The threaded mounting member 36 is screwed with the vacuum opening 42 (shown in dashed lines in the figure) of the vacuum body 44. The vacuum body 44 houses a vacuum generator 46. The vacuum generator 46 is a vacuum generator 46 which is operated by compressed air and is controlled by the compressed air moving through the pneumatic line 26. As shown in the above embodiment, the compressed air-operated vacuum generator is vacuumed through a cartridge holder 48 screwed with a vacuum channel 50 containing the compressed air-operated vacuum generator 46. It is a cartridge having the same axis fixed to the body 44. The plug 52 blocks the vacuum channel 50 located opposite the cartridge holder 48. Thus, the cartridge holder 48, the vacuum generator 46, which is operated by compressed air, and the plug 52 have the same axis.

The vacuum body also supports a blow off spring 56, a ball 58 disposed at the end of the blow spring 56, and a ball 58 and a blow spring 56 at a predetermined position.

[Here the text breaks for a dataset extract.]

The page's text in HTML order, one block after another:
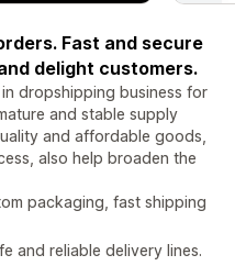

And a blowoff surface controlled by a blow off valve 54 comprising a blow off plug 60. The blowoff valve 54 acts on the vacuum generator 46 in a known manner.

The valve body 62 is disposed adjacent to the vacuum body 44. The valve body 62 houses a poppet valve 64 therein. The poppet valve 64 includes a poppet valve trigger 66. The poppet valve trigger 66 extends to a pilot valve 68. Pilot top mount 70 covers pilot valve 68. The pilot top mount 70 includes two side flanges that extend over the face of the pilot valve 68, namely a first side flange 72 and a second side flange 74. Pilot top mount 70 has a pilot opening 76 disposed through pilot top mount 70. Since most of the flexible diaphragm 80 extends over the pilot opening 76 in the pilot top mount 70, the diaphragm frame 78 is adapted to the flexible diaphragm 80 in fluid transfer with the pilot valve 68. Include.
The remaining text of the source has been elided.